You might consider learning some skill like app development you could do telecommuting or as a consultant that pays over $100K a year each and just work part-time and not have to live below poverty level for the rest of your lives. If you were self employed you could write off many of your day to day expenses like a home office, conference travel (they can be in Las Vegas and London and they are still deductible :)), health insurance premiums, business cell phone and ISP costs. What you don't need for day to day living expenses can go right to an IRA or 401K, so your taxes might be zero.

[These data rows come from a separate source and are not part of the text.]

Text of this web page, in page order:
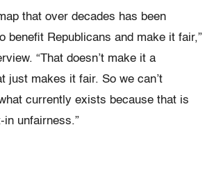
that over decades has been
benefit Republicans and make it fair,”
“That doesn’t make it a
just makes it fair. So we can’t
currently exists because that is
unfairness.”
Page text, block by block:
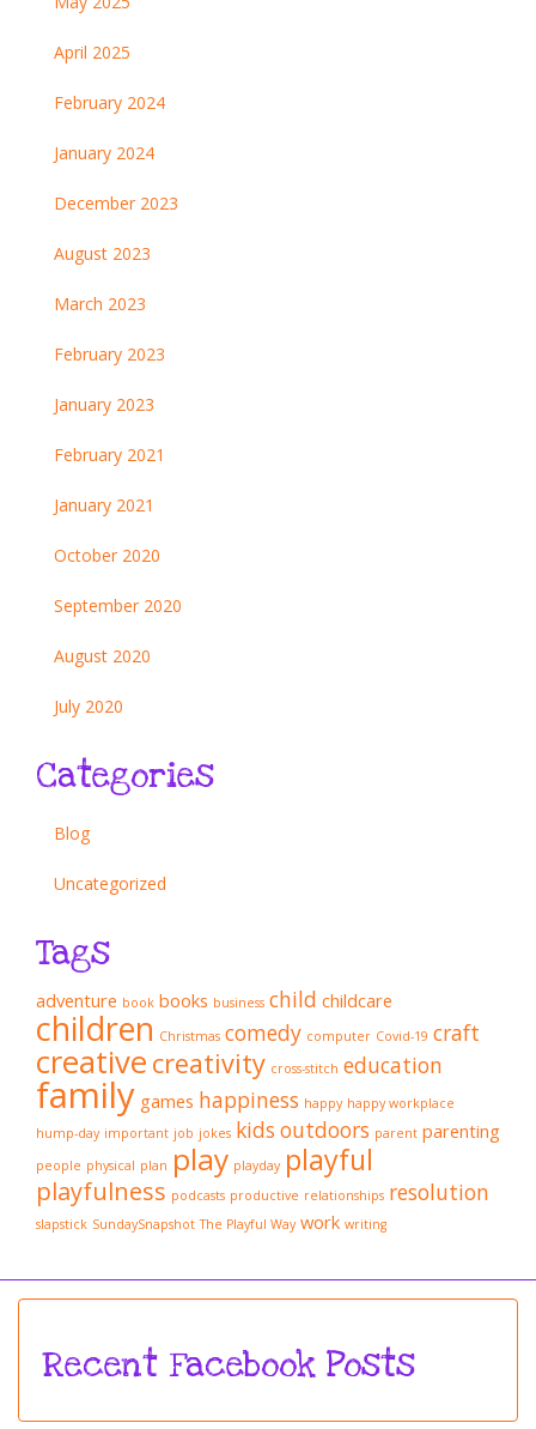
April 2025
February 2024
January 2024
December 2023
August 2023
March 2023
February 2023
January 2023
February 2021
January 2021
October 2020
September 2020
August 2020
July 2020
Categories
Blog
Uncategorized
Tags
adventure book books business child childcare
children Christmas comedy computer Covid-19 craft
creative creativity cross-stitch education
family games happiness happy happy workplace
hump-day important job jokes kids outdoors parent parenting
people physical plan play playday playful
playfulness podcasts productive relationships resolution
slapstick SundaySnapshot The Playful Way work writing
Recent Facebook Posts
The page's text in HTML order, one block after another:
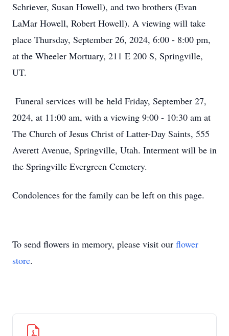
Schriever, Susan Howell), and two brothers (Evan
LaMar Howell, Robert Howell). A viewing will take
place Thursday, September 26, 2024, 6:00 - 8:00 pm,
at the Wheeler Mortuary, 211 E 200 S, Springville,
UT.
Funeral services will be held Friday, September 27,
2024, at 11:00 am, with a viewing 9:00 - 10:30 am at
The Church of Jesus Christ of Latter-Day Saints, 555
Averett Avenue, Springville, Utah. Interment will be in
the Springville Evergreen Cemetery.
Condolences for the family can be left on this page.
To send flowers in memory, please visit our flower
store.
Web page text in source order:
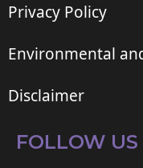
Privacy Policy
Environmental
Disclaimer
FOLLOW US
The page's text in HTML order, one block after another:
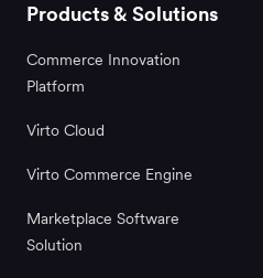
Products & Solutions
Commerce Innovation
Platform
Virto Cloud
Virto Commerce Engine
Marketplace Software
Solution
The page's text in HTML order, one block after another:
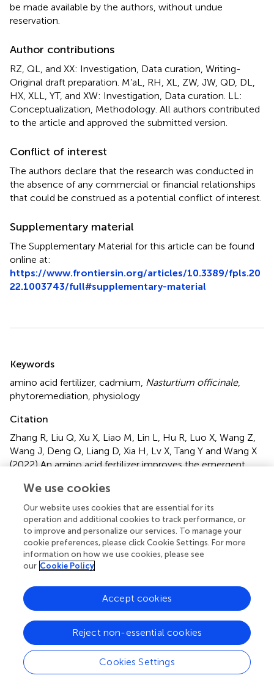
be made available by the authors, without undue
reservation.
Author contributions
RZ, QL, and XX: Investigation, Data curation, Writing-
Original draft preparation. M’aL, RH, XL, ZW, JW, QD, DL,
HX, XLL, YT, and XW: Investigation, Data curation. LL:
Conceptualization, Methodology. All authors contributed
to the article and approved the submitted version.
Conflict of interest
The authors declare that the research was conducted in
the absence of any commercial or financial relationships
that could be construed as a potential conflict of interest.
Supplementary material
The Supplementary Material for this article can be found
online at:
https://www.frontiersin.org/articles/10.3389/fpls.20
22.1003743/full#supplementary-material
Keywords
amino acid fertilizer, cadmium Nasturtium officinale,
phytoremediation physiology
Citation
Zhang R, Liu Q, Xu X, Liao M, Lin L, Hu R, Luo X, Wang Z,
Wang J, Deng Q, Liang D, Xia H, Lv X, Tang Y and Wang X
(2022)An amino acid fertilizer improves the emergent
phytoremediation capability for cadmium-contaminated
paddy soils.Front. Plant Sci.13:1003743. doi:
10.3389/fpls.2022.1003743
Received
26 July 2022
Accepted
26 September 2022
Published
10 October 2022
Edited by
Anket Sharma, Zhejiang Agriculture and Forestry
University, China
Reviewed by
We use cookies
Our website uses cookies that are essential for its
operation and additional cookies to track performance, or
to improve and personalize our services. To manage your
cookie preferences, please click Cookie Settings. For more
information on how we use cookies, please see
our Cookie Policy
Cookies Settings
Reject non-essential cookies
Accept cookies
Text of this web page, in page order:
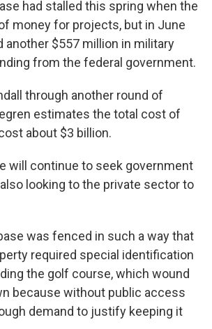
had stalled this spring when the
money for projects, but in June
another $557 million in military
from the federal government.
through another round of
estimates the total cost of
about $3 billion.
will continue to seek government
looking to the private sector to
was fenced in such a way that
required special identification
the golf course, which wound
because without public access
demand to justify keeping it
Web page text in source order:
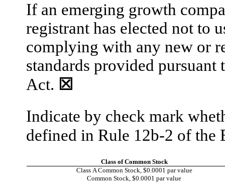
If an emerging growth
registrant has elected not to
complying with any new or
standards provided
Act. ☒
Indicate by check mark
defined in Rule 12b-2 of
Class of Common Stock
Class A Common Stock, $0.0001 par value
Common Stock, $0.0001 par value
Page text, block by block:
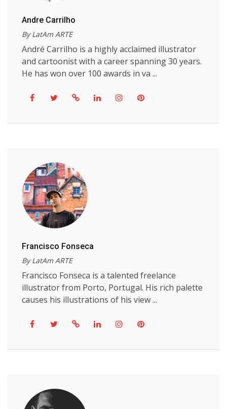
Andre Carrilho
By LatAm ARTE
André Carrilho is a highly acclaimed illustrator
and cartoonist with a career spanning 30 years.
He has won over 100 awards in va ...
Francisco Fonseca
By LatAm ARTE
Francisco Fonseca is a talented freelance
illustrator from Porto, Portugal. His rich palette
causes his illustrations of his view ...
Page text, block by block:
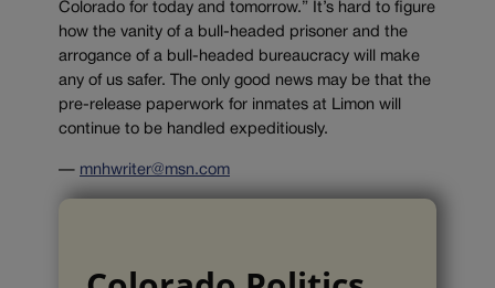
Colorado for today and tomorrow.” It’s hard to figure
how the vanity of a bull-headed prisoner and the
arrogance of a bull-headed bureaucracy will make
any of us safer. The only good news may be that the
pre-release paperwork for inmates at Limon will
continue to be handled expeditiously.
— mnhwriter@msn.com
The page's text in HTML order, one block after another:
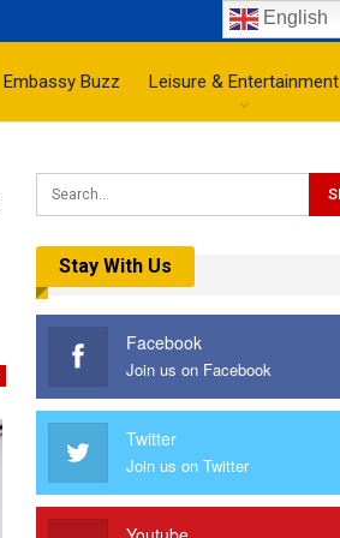
Embassy Buzz Leisure & Entertainment
Stay With Us
Facebook
Join us on Facebook
Twitter
Join us on Twitter
English
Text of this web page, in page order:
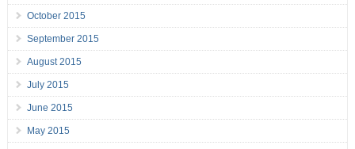
October 2015
September 2015
August 2015
July 2015
June 2015
May 2015
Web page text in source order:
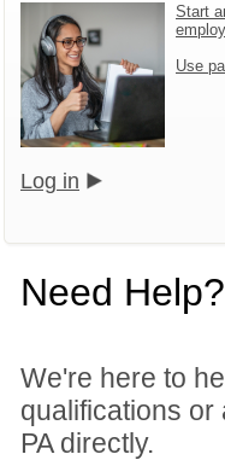
Start
Use
Log in
Need Help?
We're here to
qualifications
PA directly.
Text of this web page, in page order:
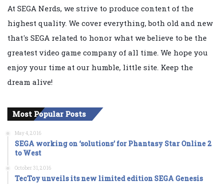
At SEGA Nerds, we strive to produce content of the
highest quality. We cover everything, both old and new
that's SEGA related to honor what we believe to be the
greatest video game company of all time. We hope you
enjoy your time at our humble, little site. Keep the
dream alive!
Most Popular Posts
May 4, 2016
SEGA working on ‘solutions’ for Phantasy Star Online 2
to West
October 31, 2016
TecToy unveils its new limited edition SEGA Genesis
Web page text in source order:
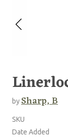
bySharp, B
SKU
Date Added
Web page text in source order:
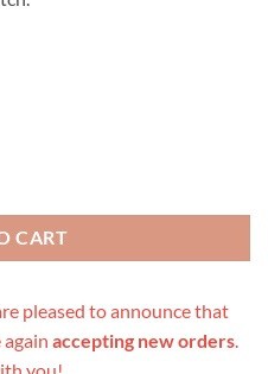
CART
pleased to announce that
again accepting new orders.
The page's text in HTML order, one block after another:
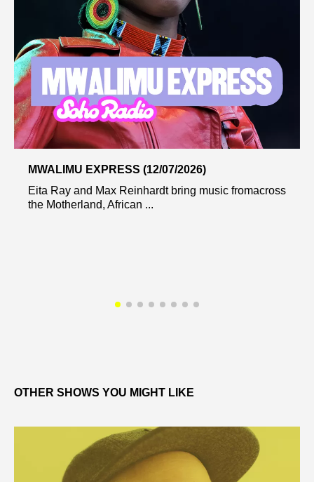
MWALIMU EXPRESS (12/07/2026)
Eita Ray and Max Reinhardt bring music fromacross
the Motherland, African ...
OTHER SHOWS YOU MIGHT LIKE
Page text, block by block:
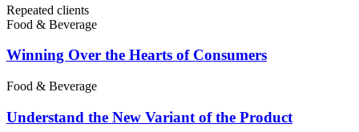
Repeated clients
Food & Beverage
Winning Over the Hearts of Consumers
Food & Beverage
Understand the New Variant of the Product

The ACA has made it easier to downshift, but it takes a pretty big nest egg for 2+ people to fully retire mid life and never work again at all, stay living in the U.S., have money for travel and be prepared for a serious illness or needing LTC some day.

If you are following the extreme ER bloggers, I suggest doing what they do, not what they say. At least a couple have or had working spouses, and one is a self employed blogger with an amazing amount of time spent on marketing / self promotion, and also does real estate construction work and the other is a blogger, book author and last I heard a full time quant.

I see the extreme ER forums bring up the Millionaire Next Door books. In the books the MNDs do not retire mid life, they just find work they enjoy so it doesn't seem like work. In reality, this is the actual life model a couple of the more well publicized extreme ER bloggers are following.